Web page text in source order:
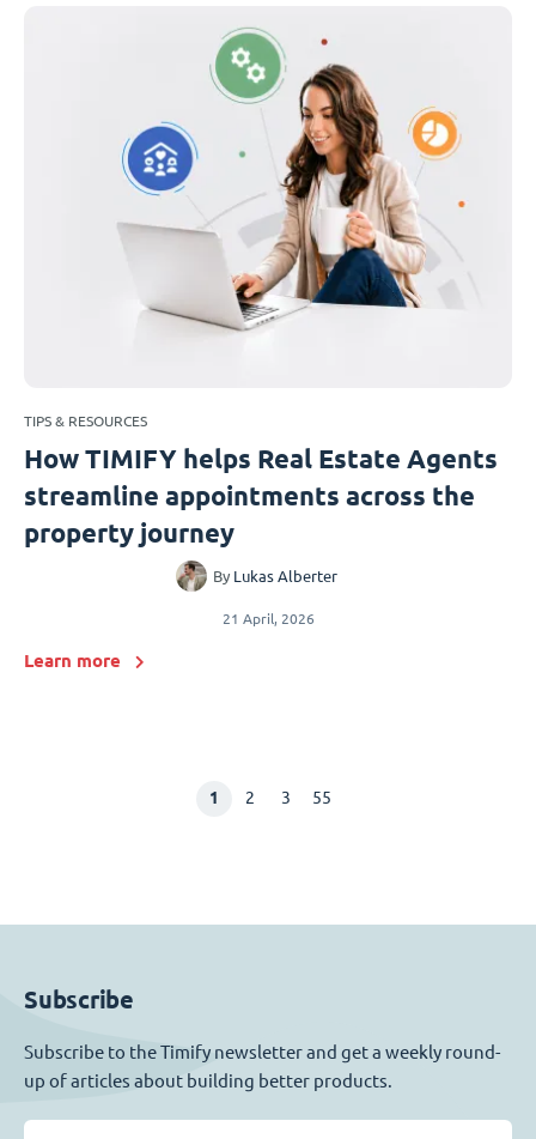
TIPS & RESOURCES
How TIMIFY helps Real Estate Agents
streamline appointments across the
property journey
By Lukas Alberter
21 April, 2026
Learn more
1 2 3 55
Subscribe
Subscribe to the Timify newsletter and get a weekly round-
up of articles about building better products.
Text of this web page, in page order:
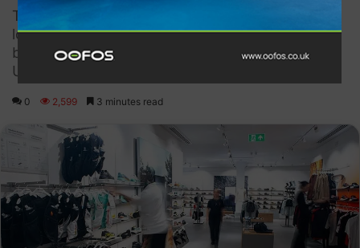
The French outdoor brand opens two new
locations in Covent Garden and Soho, its first
brand store and Sportstyle boutique in the
United Kingdom
0 2,599 3 minutes read
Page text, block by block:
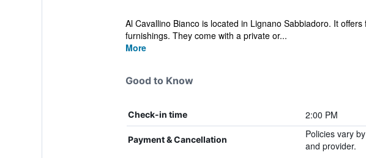
Al Cavallino Bianco is located in Lignano Sabbiadoro. It
furnishings. They come with a private or...
More
Good to Know
Check-in time 2:00 PM
Payment & Cancellation
Policies vary
and provider.
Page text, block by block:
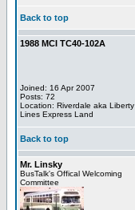
Back to top
1988 MCI TC40-102A
Joined: 16 Apr 2007
Posts: 72
Location: Riverdale aka Liberty
Lines Express Land
Back to top
Mr. Linsky
BusTalk's Offical Welcoming
Committee
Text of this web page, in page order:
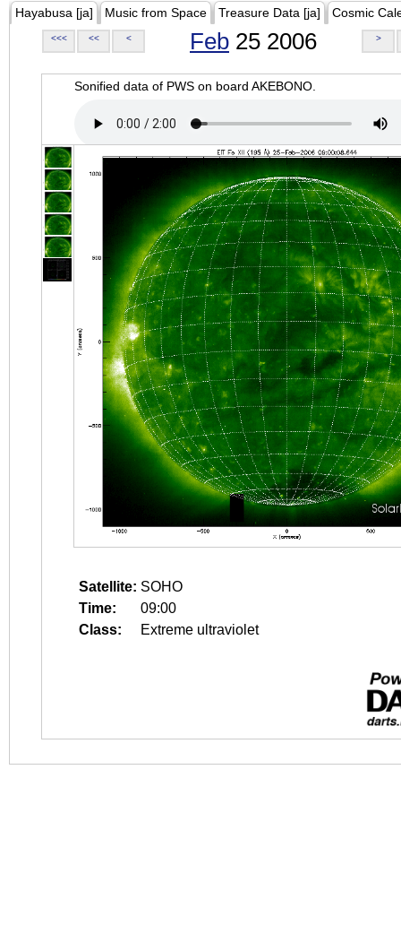
Hayabusa [ja] Music from Space Treasure Data [ja] Cosmic
<<< << < Feb 25 2006 >
Sonified data of PWS on board AKEBONO.
Satellite: SOHO
Time:
09:00
Class:
Extreme ultraviolet
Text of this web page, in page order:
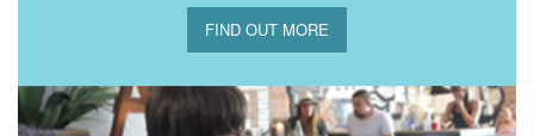
FIND OUT MORE
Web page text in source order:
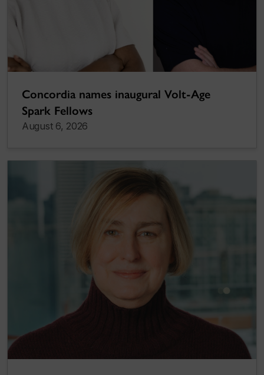
Concordia names inaugural Volt-Age
Spark Fellows
August 6, 2026
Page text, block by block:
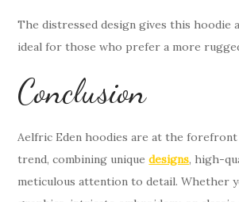
The distressed design gives this hoodie
ideal for those who prefer a more
Conclusion
Aelfric Eden hoodies are at the
trend, combining uniquedesigns, high-
meticulous attention to detail. Whether
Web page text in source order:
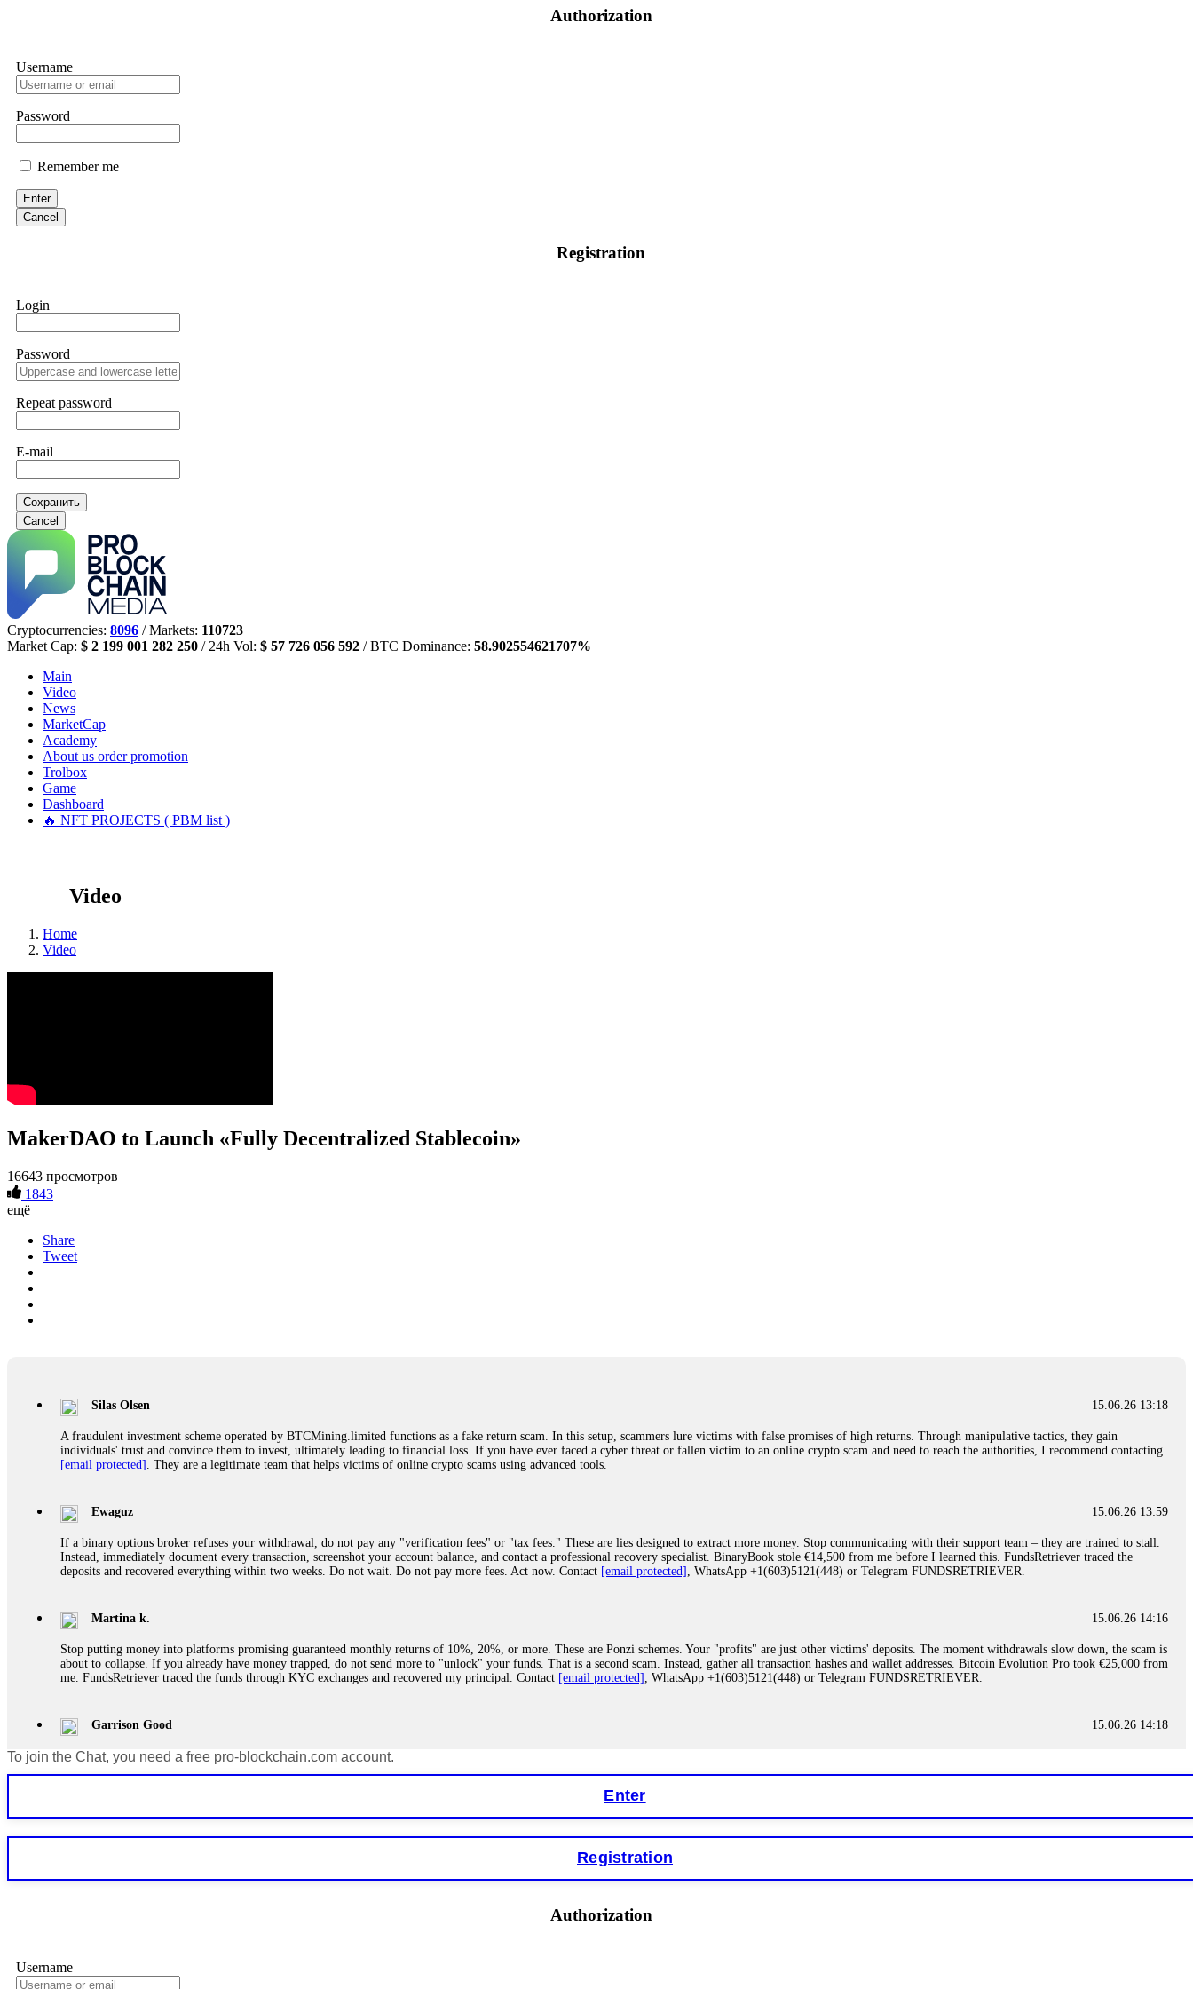
Authorization
Username
Password
Remember me
Enter
Cancel
Registration
Login
Password
Repeat password
E-mail
Сохранить
Cancel
Cryptocurrencies: 8096 / Markets: 110723
Market Cap: $ 2 199 001 282 250 / 24h Vol: $ 57 726 056 592 / BTC Dominance: 58.902554621707%
Main
Video
News
MarketCap
Academy
About us order promotion
Trolbox
Game
Dashboard
🔥 NFT PROJECTS ( PBM list )
Video
Home
Video
MakerDAO to Launch «Fully Decentralized Stablecoin»
16643 просмотров
1843
ещё
Share
Tweet
15.06.26 13:18
Silas Olsen
A fraudulent investment scheme operated by BTCMining.limited functions as a fake return scam. In this setup, scammers lure victims with false promises of high returns. Through manipulative tactics, they gain
individuals' trust and convince them to invest, ultimately leading to financial loss. If you have ever faced a cyber threat or fallen victim to an online crypto scam and need to reach the authorities, I recommend contacting
[email protected] . They are a legitimate team that helps victims of online crypto scams using advanced tools.
15.06.26 13:59
Ewaguz
If a binary options broker refuses your withdrawal, do not pay any "verification fees" or "tax fees." These are lies designed to extract more money. Stop communicating with their support team – they are trained to stall.
Instead, immediately document every transaction, screenshot your account balance, and contact a professional recovery specialist. BinaryBook stole €14,500 from me before I learned this. FundsRetriever traced the
deposits and recovered everything within two weeks. Do not wait. Do not pay more fees. Act now. Contact [email protected] , WhatsApp +1(603)5121(448) or Telegram FUNDSRETRIEVER.
15.06.26 14:16
Martina k.
Stop putting money into platforms promising guaranteed monthly returns of 10%, 20%, or more. These are Ponzi schemes. Your "profits" are just other victims' deposits. The moment withdrawals slow down, the scam is
about to collapse. If you already have money trapped, do not send more to "unlock" your funds. That is a second scam. Instead, gather all transaction hashes and wallet addresses. Bitcoin Evolution Pro took €25,000 from
me. FundsRetriever traced the funds through KYC exchanges and recovered my principal. Contact [email protected] , WhatsApp +1(603)5121(448) or Telegram FUNDSRETRIEVER.
15.06.26 14:18
Garrison Good
If IQ Option or any similar platform blocks your withdrawal citing "bonus terms" or "abnormal activity," do not argue with their chat support. They are not empowered to help you. Instead, request all trade logs and
Never grant API keys with withdrawal permissions to any third-party software. This is how crypto arbitrage bots steal your funds. If you have already done this, revoke all API keys immediately. Then check your
exchange transaction history. CryptoArb AI drained €7,800 from my account within hours. FundsRetriever reverse-engineered the bot's code, traced the scammer's wallet, and recovered everything. Always use "read-
If a binary options broker closes your account and confiscates your profits, do not accept their explanation. Demand a full audit of your trade history. Most brokers cannot justify their actions when challenged by
professionals. ExpertOption stole €6,200 from me claiming "abnormal activity." FundsRetriever audited my trades, proved they were legitimate, and threatened legal action. The broker paid within 10 days. Do not let
To join the Chat, you need a free pro-blockchain.com account.
Enter
Registration
Authorization
Username
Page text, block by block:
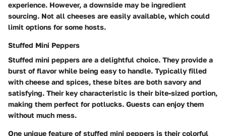
experience. However, a downside may be ingredient
sourcing. Not all cheeses are easily available, which could
limit options for some hosts.
Stuffed Mini Peppers
Stuffed mini peppers are a delightful choice. They provide a
burst of flavor while being easy to handle. Typically filled
with cheese and spices, these bites are both savory and
satisfying. Their key characteristic is their bite-sized portion,
making them perfect for potlucks. Guests can enjoy them
without much mess.
One unique feature of stuffed mini peppers is their colorful
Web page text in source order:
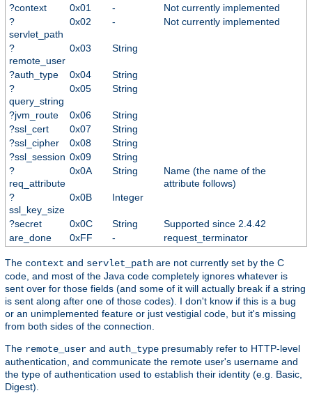
?context 0x01 -
Not currently implemented
?
servlet_path
0x02 - Not currently implemented
?
remote_user
0x03 String
?auth_type 0x04
String
?
query_string
0x05 String
?jvm_route 0x06
String
?ssl_cert
0x07
String
?ssl_cipher
0x08
String
?ssl_session 0x09
String
?
req_attribute
0x0A String
Name (the name of the
attribute follows)
?
ssl_key_size
0x0B Integer
?secret 0x0C String
Supported since 2.4.42
are_done
0xFF - request_terminator
The context and servlet_path are not currently set by the C
code, and most of the Java code completely ignores whatever is
sent over for those fields (and some of it will actually break if a string
is sent along after one of those codes). I don't know if this is a bug
or an unimplemented feature or just vestigial code, but it's missing
from both sides of the connection.
The remote_user and auth_type presumably refer to HTTP-level
authentication, and communicate the remote user's username and
the type of authentication used to establish their identity (e.g. Basic,
Digest).
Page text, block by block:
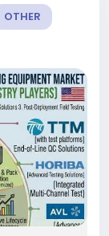
OTHER

_Problem description_:
Copy word for word the lines of the records above from the one with "Hayabusa [ja] Music" up to and including the one with "August 6, 2026". Skip the pictures.

_Response area_:
Hayabusa [ja] Music from Space Treasure Data [ja] Cosmic
<<< << < Feb 25 2006 >
Sonified data of PWS on board AKEBONO.
Satellite: SOHO
Time:
09:00
Class:
Extreme ultraviolet
Text of this web page, in page order:
FIND OUT MORE
Web page text in source order:
Concordia names inaugural Volt-Age
Spark Fellows
August 6, 2026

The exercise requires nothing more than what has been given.